- Born: William Richard Stevens February 5, 1951 Luanshya, Northern Rhodesia
- Died: September 1, 1999 (aged 48) Tucson, Arizona, United States
- Education: University of Michigan; University of Arizona;
- Known for: Advanced Programming in the UNIX Environment, TCP/IP Illustrated, UNIX Network Programming
- Scientific career
- Fields: Systems engineering

= W. Richard Stevens =

American writer (1951–1999)

William Richard (Rich) Stevens (February 5, 1951 – September 1, 1999) was a Northern Rhodesia–born American author of computer science books, in particular books on Unix and TCP/IP.

==Biography==
Richard Stevens was born in 1951 in Luanshya, Northern Rhodesia (now Zambia), where his father worked for the copper industry. The family later moved to Salt Lake City, Utah, Hurley, New Mexico, Washington, D.C., and Phalaborwa, South Africa. Stevens attended Fishburne Military School in Waynesboro, Virginia. He received a bachelor's degree in aerospace engineering from the University of Michigan in 1973 and both a master's degree (in 1978) and PhD (in 1982) in systems engineering from the University of Arizona. He moved to Tucson in 1975 where he was employed at Kitt Peak National Observatory as a computer programmer until 1982. From 1982 until 1990 he was Vice President of Computing Services at Health Systems International in New Haven, Connecticut. Stevens moved back to Tucson in 1990 where he pursued his career as an author and consultant. He was also an avid pilot and a part-time flight instructor during the 1970s.

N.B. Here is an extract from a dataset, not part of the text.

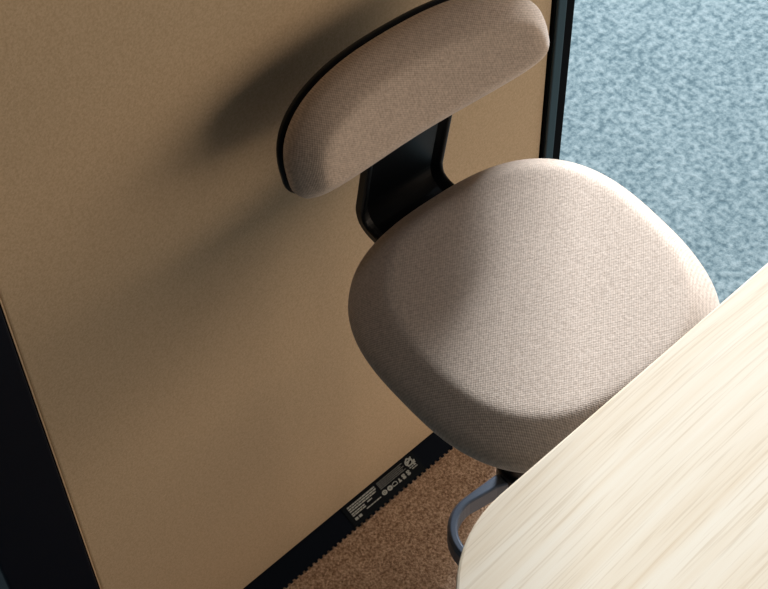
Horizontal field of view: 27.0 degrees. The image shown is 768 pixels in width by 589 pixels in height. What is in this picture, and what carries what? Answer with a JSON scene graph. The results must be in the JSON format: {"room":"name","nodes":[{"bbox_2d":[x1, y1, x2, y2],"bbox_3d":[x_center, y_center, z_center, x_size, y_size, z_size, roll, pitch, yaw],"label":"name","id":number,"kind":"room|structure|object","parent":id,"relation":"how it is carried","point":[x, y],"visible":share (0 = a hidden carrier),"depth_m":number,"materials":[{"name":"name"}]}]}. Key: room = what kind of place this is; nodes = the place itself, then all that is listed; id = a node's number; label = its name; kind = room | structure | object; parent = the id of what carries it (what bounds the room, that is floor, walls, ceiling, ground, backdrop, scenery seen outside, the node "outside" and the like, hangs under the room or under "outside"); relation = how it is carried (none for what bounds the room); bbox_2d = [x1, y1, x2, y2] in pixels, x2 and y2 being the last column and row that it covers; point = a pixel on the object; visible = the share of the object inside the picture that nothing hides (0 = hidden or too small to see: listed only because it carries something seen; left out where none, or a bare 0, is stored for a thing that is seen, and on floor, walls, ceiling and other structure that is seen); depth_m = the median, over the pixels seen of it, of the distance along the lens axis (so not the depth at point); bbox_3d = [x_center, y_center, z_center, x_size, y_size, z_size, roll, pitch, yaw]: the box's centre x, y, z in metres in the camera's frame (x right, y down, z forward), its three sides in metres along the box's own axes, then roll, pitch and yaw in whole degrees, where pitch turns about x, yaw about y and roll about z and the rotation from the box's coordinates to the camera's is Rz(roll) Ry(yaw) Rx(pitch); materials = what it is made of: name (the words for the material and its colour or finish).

Stevens died in 1999, at the age of 48. In 2000, he was posthumously awarded the USENIX Lifetime Achievement Award.

==Books==
- 1979 – A Forth Primer – Computer History Museum Catalog Number 102803504
- 1990 – UNIX Network Programming – ISBN 0-13-949876-1
- 1992 – Advanced Programming in the UNIX Environment – ISBN 0-201-56317-7
- 1994 – TCP/IP Illustrated, Volume 1: The Protocols – ISBN 0-201-63346-9
- 1995 – TCP/IP Illustrated, Volume 2: The Implementation (with Gary R. Wright) – ISBN 0-201-63354-X
- 1996 – TCP/IP Illustrated, Volume 3: TCP for Transactions, HTTP, NNTP, and the UNIX Domain Protocols – ISBN 0-201-63495-3
- 1998 – UNIX Network Programming, Volume 1, Second Edition: Networking APIs: Sockets and XTI – ISBN 0-13-490012-X
- 1999 – UNIX Network Programming, Volume 2, Second Edition: Interprocess Communications – ISBN 0-13-081081-9
- 2003 – UNIX Network Programming Volume 1, Third Edition: The Sockets Networking API – ISBN 0-13-141155-1 (with Bill Fenner, and Andrew M. Rudoff)
- 2005 – Advanced Programming in the UNIX Environment, Second Edition – ISBN 0-321-52594-9 (with Stephen A. Rago)
- 2011 – TCP/IP Illustrated, Volume 1: The Protocols (2nd Edition) – ISBN 0-321-33631-3 (with Kevin R. Fall)
- 2013 – Advanced Programming in the UNIX Environment, Third Edition – ISBN 0-321-63773-9 (with Stephen A. Rago)

==RFCs==
Stevens also co-authored several Request for Comments (RFC) documents for the Internet Engineering Task Force, the process by which the Internet's "technical and organizational notes" are disseminated. Stevens' RFCs covered updates to the Berkeley sockets API for IPv6, as well as a standard method of congestion control for TCP sessions.